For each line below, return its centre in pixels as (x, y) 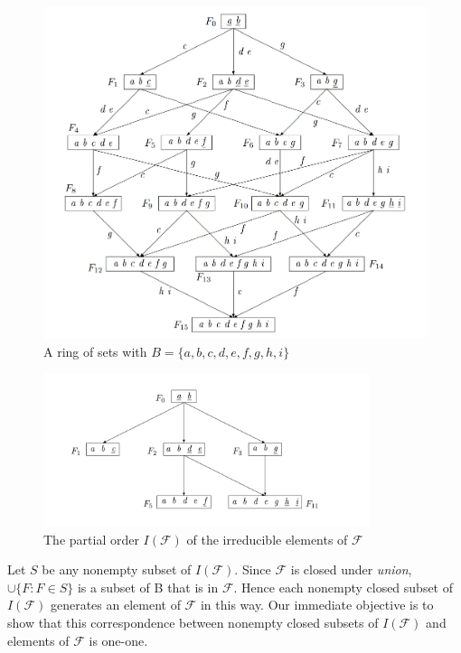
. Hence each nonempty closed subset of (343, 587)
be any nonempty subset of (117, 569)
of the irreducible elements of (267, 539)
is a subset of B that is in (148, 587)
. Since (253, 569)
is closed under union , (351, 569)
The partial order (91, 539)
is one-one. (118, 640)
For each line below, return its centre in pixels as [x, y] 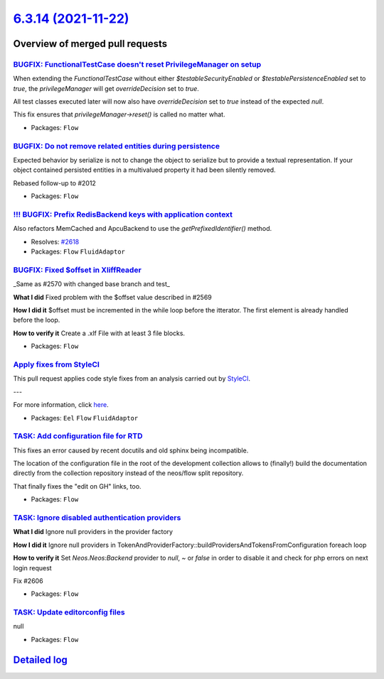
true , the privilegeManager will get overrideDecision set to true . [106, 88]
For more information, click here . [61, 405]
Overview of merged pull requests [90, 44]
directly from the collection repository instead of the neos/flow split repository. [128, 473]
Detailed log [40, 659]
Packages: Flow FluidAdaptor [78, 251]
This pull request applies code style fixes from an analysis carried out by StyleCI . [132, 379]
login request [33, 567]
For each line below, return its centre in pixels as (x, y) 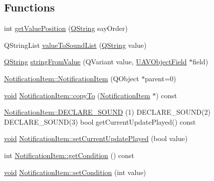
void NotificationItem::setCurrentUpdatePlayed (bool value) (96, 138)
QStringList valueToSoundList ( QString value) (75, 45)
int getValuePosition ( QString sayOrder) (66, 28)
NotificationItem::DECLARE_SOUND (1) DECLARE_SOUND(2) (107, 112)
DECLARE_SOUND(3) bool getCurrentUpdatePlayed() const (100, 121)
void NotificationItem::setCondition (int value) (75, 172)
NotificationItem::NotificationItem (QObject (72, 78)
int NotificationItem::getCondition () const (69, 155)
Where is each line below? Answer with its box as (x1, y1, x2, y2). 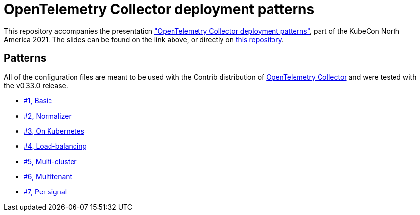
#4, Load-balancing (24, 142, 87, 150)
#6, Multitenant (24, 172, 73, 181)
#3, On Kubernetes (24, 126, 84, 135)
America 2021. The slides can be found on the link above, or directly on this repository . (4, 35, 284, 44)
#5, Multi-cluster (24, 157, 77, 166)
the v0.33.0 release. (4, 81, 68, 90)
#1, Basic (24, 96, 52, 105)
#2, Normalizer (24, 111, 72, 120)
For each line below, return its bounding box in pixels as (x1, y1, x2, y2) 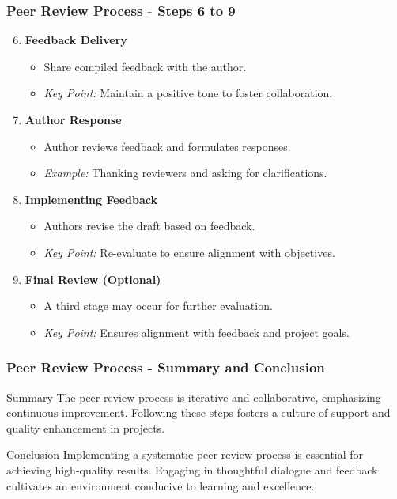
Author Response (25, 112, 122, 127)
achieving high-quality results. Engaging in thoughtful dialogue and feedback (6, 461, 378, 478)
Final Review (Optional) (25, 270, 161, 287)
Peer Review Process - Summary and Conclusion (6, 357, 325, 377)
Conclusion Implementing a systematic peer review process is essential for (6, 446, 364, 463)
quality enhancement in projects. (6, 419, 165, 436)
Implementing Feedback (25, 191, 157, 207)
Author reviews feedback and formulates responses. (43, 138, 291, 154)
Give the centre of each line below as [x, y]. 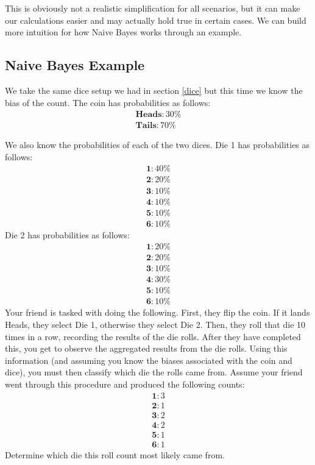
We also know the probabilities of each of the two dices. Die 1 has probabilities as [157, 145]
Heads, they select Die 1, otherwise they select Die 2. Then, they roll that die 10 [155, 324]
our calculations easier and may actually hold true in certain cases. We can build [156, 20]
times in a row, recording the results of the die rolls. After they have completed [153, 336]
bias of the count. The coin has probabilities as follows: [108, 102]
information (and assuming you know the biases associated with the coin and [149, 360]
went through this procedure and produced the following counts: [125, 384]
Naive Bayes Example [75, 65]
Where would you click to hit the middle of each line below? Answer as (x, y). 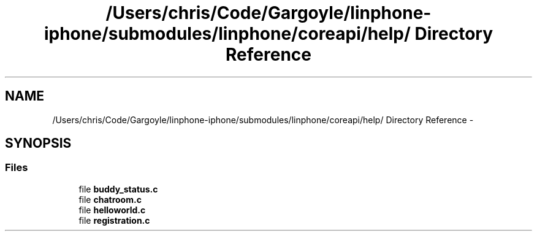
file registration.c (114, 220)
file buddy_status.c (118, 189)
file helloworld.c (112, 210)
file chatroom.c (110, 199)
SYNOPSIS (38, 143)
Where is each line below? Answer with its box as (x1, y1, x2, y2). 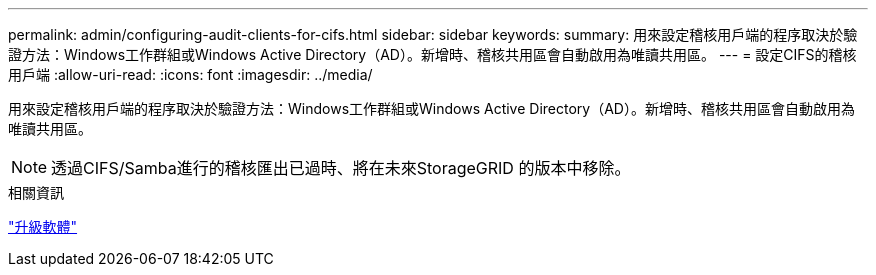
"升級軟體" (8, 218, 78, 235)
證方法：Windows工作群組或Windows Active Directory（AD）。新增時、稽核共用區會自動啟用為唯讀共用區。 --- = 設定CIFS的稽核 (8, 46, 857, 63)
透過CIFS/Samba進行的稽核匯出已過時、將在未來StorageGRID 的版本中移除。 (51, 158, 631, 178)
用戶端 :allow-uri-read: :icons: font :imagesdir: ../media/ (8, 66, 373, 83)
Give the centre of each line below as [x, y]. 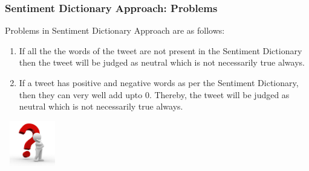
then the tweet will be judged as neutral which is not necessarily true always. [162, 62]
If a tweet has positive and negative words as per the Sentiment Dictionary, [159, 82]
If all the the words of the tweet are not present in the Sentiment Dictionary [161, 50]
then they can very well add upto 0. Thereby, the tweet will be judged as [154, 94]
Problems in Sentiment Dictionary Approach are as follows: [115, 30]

☆ ☆ ☆ ☆ ☆

Leave out the images and transcribe all the records exactly.

For each line below, return its centre in pixels as (x, y) 
. Hence each nonempty closed subset of (343, 587)
be any nonempty subset of (117, 569)
of the irreducible elements of (267, 539)
is a subset of B that is in (148, 587)
. Since (253, 569)
is closed under union , (351, 569)
The partial order (91, 539)
is one-one. (118, 640)
For each line below, return its centre in pixels as [x, y] 
true , the privilegeManager will get overrideDecision set to true . [106, 88]
For more information, click here . [61, 405]
Overview of merged pull requests [90, 44]
directly from the collection repository instead of the neos/flow split repository. [128, 473]
Detailed log [40, 659]
Packages: Flow FluidAdaptor [78, 251]
This pull request applies code style fixes from an analysis carried out by StyleCI . [132, 379]
login request [33, 567]
For each line below, return its centre in pixels as (x, y) 
void NotificationItem::setCurrentUpdatePlayed (bool value) (96, 138)
QStringList valueToSoundList ( QString value) (75, 45)
int getValuePosition ( QString sayOrder) (66, 28)
NotificationItem::DECLARE_SOUND (1) DECLARE_SOUND(2) (107, 112)
DECLARE_SOUND(3) bool getCurrentUpdatePlayed() const (100, 121)
void NotificationItem::setCondition (int value) (75, 172)
NotificationItem::NotificationItem (QObject (72, 78)
int NotificationItem::getCondition () const (69, 155)
Where is each line below? Answer with its box as (x1, y1, x2, y2). 
#4, Load-balancing (24, 142, 87, 150)
#6, Multitenant (24, 172, 73, 181)
#3, On Kubernetes (24, 126, 84, 135)
America 2021. The slides can be found on the link above, or directly on this repository . (4, 35, 284, 44)
#5, Multi-cluster (24, 157, 77, 166)
the v0.33.0 release. (4, 81, 68, 90)
#1, Basic (24, 96, 52, 105)
#2, Normalizer (24, 111, 72, 120)
For each line below, return its bounding box in pixels as (x1, y1, x2, y2) 
Author Response (25, 112, 122, 127)
achieving high-quality results. Engaging in thoughtful dialogue and feedback (6, 461, 378, 478)
Final Review (Optional) (25, 270, 161, 287)
Peer Review Process - Summary and Conclusion (6, 357, 325, 377)
Conclusion Implementing a systematic peer review process is essential for (6, 446, 364, 463)
quality enhancement in projects. (6, 419, 165, 436)
Implementing Feedback (25, 191, 157, 207)
Author reviews feedback and formulates responses. (43, 138, 291, 154)
Give the centre of each line below as [x, y]. 
We also know the probabilities of each of the two dices. Die 1 has probabilities as [157, 145]
Heads, they select Die 1, otherwise they select Die 2. Then, they roll that die 10 [155, 324]
our calculations easier and may actually hold true in certain cases. We can build [156, 20]
times in a row, recording the results of the die rolls. After they have completed [153, 336]
bias of the count. The coin has probabilities as follows: [108, 102]
information (and assuming you know the biases associated with the coin and [149, 360]
went through this procedure and produced the following counts: [125, 384]
Naive Bayes Example [75, 65]
Where would you click to hit the middle of each line below? Answer as (x, y). 
file registration.c (114, 220)
file buddy_status.c (118, 189)
file helloworld.c (112, 210)
file chatroom.c (110, 199)
SYNOPSIS (38, 143)
Where is each line below? Answer with its box as (x1, y1, x2, y2). 
"升級軟體" (8, 218, 78, 235)
證方法：Windows工作群組或Windows Active Directory（AD）。新增時、稽核共用區會自動啟用為唯讀共用區。 --- = 設定CIFS的稽核 (8, 46, 857, 63)
透過CIFS/Samba進行的稽核匯出已過時、將在未來StorageGRID 的版本中移除。 (51, 158, 631, 178)
用戶端 :allow-uri-read: :icons: font :imagesdir: ../media/ (8, 66, 373, 83)
Give the centre of each line below as [x, y]. 
then the tweet will be judged as neutral which is not necessarily true always. [162, 62]
If a tweet has positive and negative words as per the Sentiment Dictionary, [159, 82]
If all the the words of the tweet are not present in the Sentiment Dictionary [161, 50]
then they can very well add upto 0. Thereby, the tweet will be judged as [154, 94]
Problems in Sentiment Dictionary Approach are as follows: [115, 30]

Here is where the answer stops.